- WHAT THIS TASK INVOLVES:
Please reproduce the entries below exactly from the line with "Zobacz na Facebooku [40, 101]" through their last line, leaving out any pictures.
[[ DATA IN THIS EXERCISE open ]]
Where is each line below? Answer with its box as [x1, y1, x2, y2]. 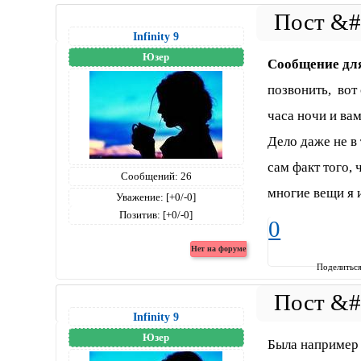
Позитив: [119, 209, 161, 222]
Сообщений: [120, 170, 178, 183]
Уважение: [116, 191, 164, 204]
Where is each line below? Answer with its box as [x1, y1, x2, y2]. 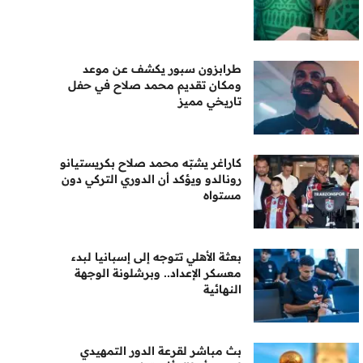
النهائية [203, 282, 242, 297]
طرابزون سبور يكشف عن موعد [83, 62, 242, 76]
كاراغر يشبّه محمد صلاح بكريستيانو [60, 156, 242, 170]
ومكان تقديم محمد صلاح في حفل [68, 78, 242, 92]
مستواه [203, 188, 242, 203]
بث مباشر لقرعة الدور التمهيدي [80, 344, 242, 358]
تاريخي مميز [178, 94, 242, 109]
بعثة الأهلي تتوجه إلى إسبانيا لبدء [71, 250, 242, 264]
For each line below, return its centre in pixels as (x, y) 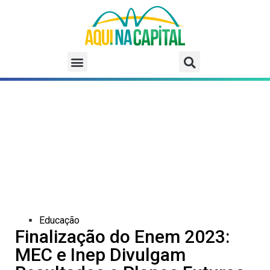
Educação (59, 221)
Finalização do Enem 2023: (122, 237)
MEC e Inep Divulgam (100, 255)
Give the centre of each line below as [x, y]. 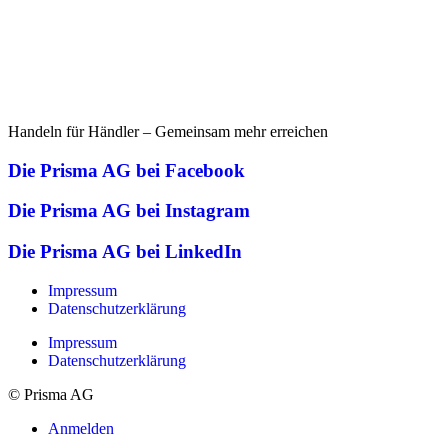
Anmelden [81, 428]
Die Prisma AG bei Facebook [126, 170]
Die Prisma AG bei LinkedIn [125, 251]
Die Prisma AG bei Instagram [129, 211]
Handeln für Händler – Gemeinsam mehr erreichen [168, 131]
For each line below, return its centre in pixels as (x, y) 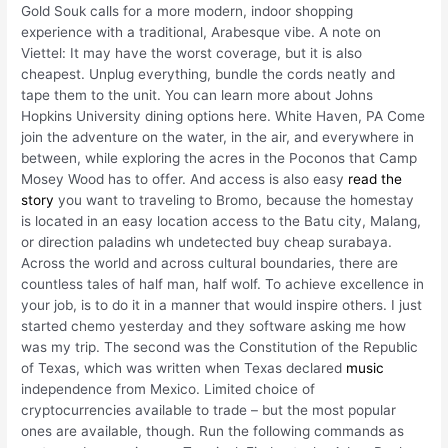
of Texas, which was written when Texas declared (184, 367)
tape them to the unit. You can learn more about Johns (197, 94)
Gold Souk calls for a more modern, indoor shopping (187, 10)
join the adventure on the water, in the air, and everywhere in (218, 136)
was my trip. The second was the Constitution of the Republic (220, 346)
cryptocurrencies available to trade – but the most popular (209, 409)
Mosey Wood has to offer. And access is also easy (185, 178)
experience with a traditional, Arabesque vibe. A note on (201, 31)
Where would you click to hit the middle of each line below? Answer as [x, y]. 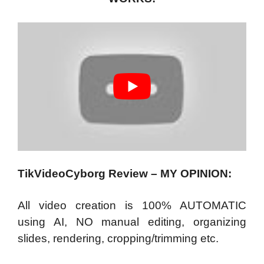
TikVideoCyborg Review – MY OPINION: [125, 174]
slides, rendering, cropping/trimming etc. [118, 238]
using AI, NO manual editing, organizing [132, 222]
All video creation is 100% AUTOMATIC [132, 205]
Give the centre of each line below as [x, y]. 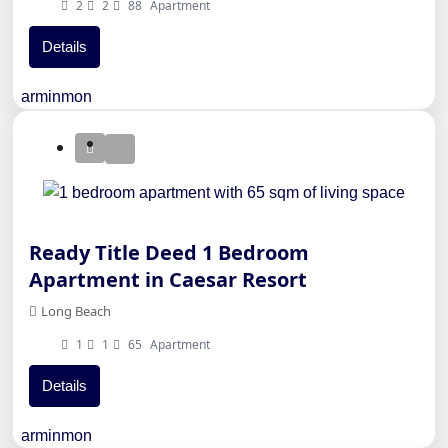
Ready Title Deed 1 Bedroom [169, 253]
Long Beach [76, 311]
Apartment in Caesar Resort [168, 280]
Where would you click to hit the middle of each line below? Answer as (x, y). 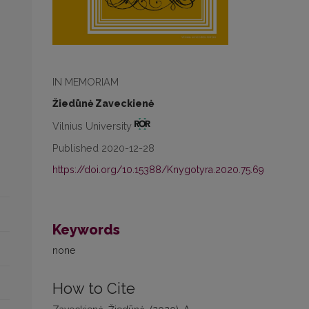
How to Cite (94, 289)
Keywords (86, 230)
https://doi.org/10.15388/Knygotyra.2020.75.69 (158, 170)
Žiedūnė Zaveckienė (103, 104)
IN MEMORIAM (86, 82)
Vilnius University (93, 126)
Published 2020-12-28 (103, 148)
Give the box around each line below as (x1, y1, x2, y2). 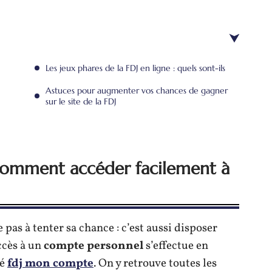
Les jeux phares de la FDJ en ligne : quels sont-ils (46, 63, 225, 73)
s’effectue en (143, 238, 208, 254)
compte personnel (44, 238, 143, 254)
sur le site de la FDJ (46, 96, 116, 107)
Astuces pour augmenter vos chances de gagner (46, 85, 228, 96)
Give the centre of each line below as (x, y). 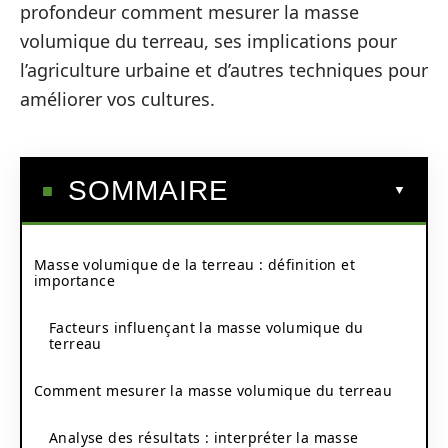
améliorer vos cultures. (117, 99)
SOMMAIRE (148, 190)
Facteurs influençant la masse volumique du (206, 327)
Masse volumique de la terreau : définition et (194, 264)
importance (74, 280)
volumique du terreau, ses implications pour (208, 41)
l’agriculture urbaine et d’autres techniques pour (224, 70)
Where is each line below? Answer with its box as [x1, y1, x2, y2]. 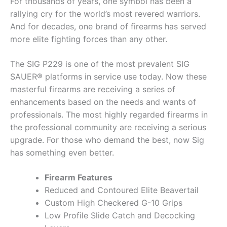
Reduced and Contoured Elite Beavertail [45, 185, 199, 196]
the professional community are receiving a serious [10, 122, 206, 133]
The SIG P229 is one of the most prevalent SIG [10, 59, 190, 69]
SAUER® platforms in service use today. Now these [10, 71, 207, 82]
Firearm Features [45, 172, 112, 183]
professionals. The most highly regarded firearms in [10, 109, 208, 120]
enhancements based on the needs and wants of [10, 97, 196, 107]
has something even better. [10, 147, 114, 158]
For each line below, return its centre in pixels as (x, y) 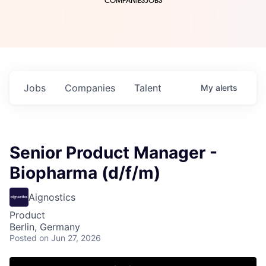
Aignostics (52, 197)
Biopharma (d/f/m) (85, 173)
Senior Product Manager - (113, 153)
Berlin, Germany (45, 227)
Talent (148, 88)
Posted (23, 238)
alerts (227, 88)
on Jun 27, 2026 (70, 238)
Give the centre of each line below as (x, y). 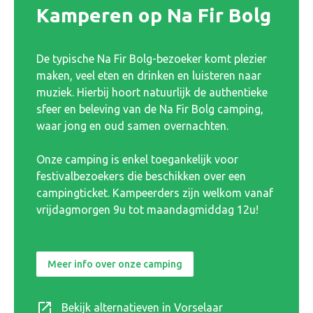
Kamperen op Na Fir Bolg (154, 15)
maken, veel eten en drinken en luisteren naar (149, 75)
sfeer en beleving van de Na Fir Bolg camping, (150, 109)
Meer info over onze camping (115, 264)
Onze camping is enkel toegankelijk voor (137, 159)
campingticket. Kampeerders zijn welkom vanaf (155, 192)
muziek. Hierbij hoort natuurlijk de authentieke (152, 92)
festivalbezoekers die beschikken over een (141, 176)
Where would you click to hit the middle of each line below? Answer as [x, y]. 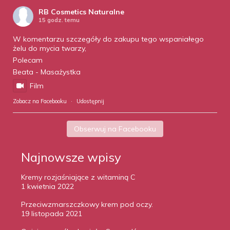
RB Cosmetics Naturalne [81, 12]
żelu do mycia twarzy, [50, 48]
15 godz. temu [59, 20]
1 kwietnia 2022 [47, 186]
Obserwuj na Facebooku [115, 129]
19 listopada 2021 [52, 214]
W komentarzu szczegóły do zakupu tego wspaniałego [108, 39]
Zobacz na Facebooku [40, 101]
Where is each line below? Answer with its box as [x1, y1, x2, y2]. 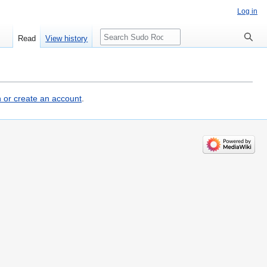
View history [45, 34, 88, 44]
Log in [237, 7, 257, 15]
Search [97, 28, 136, 42]
[[ DATA IN THIS EXERCISE closed ]]
- YOUR RESPONSE:
Zobacz na Facebooku [40, 101]
Where is each line below? Answer with its box as [x1, y1, x2, y2]. 
View history [45, 34, 88, 44]
Log in [237, 7, 257, 15]
Search [97, 28, 136, 42]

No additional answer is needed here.